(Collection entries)
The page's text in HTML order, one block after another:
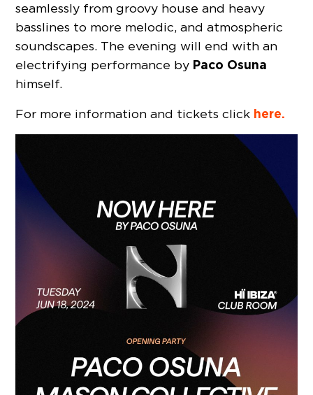
seamlessly from groovy house and heavy
basslines to more melodic, and atmospheric
soundscapes. The evening will end with an
electrifying performance by Paco Osuna
himself.
For more information and tickets click here.

**Work instructions:** The records above must be printed exactly, but the pictures they hold should be omitted.

**Your solution:**
The page's text in HTML order, one block after another:
seamlessly from groovy house and heavy
basslines to more melodic, and atmospheric
soundscapes. The evening will end with an
electrifying performance by Paco Osuna
himself.
For more information and tickets click here.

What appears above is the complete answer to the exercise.